I got a question around VM Monitoring (aka virtual machine level HA) this week. A customer wanted to test if VM Monitoring worked and as such disabled the NIC of the virtual machine and waited for 30 seconds for the VM Monitoring response to kick in…. nothing happened.
VM Monitoring restarts individual virtual machines when needed. VM monitoring uses a similar concept as HA, heartbeats. If heartbeats, and in this case VMware Tools heartbeats are not received for a specific amount of time the virtual machine will be rebooted. An example of when this will happen for instance is when a Windows virtual machine shows a BSOD.

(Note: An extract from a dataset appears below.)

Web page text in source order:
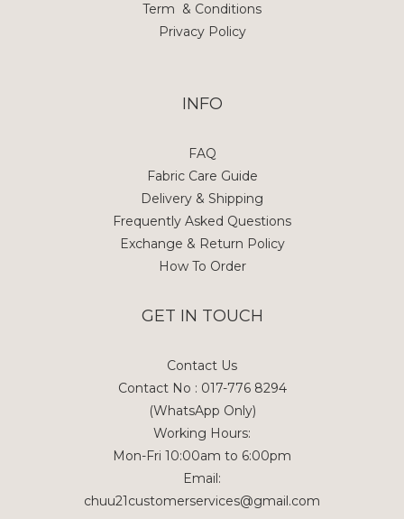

The big question of course was why didn’t this trigger a response?
The answer is simple: The VMware Tools heartbeat does not use the virtual machine NIC. This heartbeat is “caught” by hostd and passed on to vCenter. vCenter uses this to show those “green/yellow/red” alarm dots. The same heartbeat is used by VM Monitoring to detect the failure of a virtual machine. Even without any NIC attached to your virtual machine these heartbeats will still be received.
One thing to keep in mind though is that when heartbeats are no longer received, by default sent out every second, VM Monitoring will check if there is any Network or Storage I/O to avoid false positives.
Question for you guys! One thing that I always wondered is how many people use VM Monitoring? And if you use it, do you use it on all VMs in every cluster?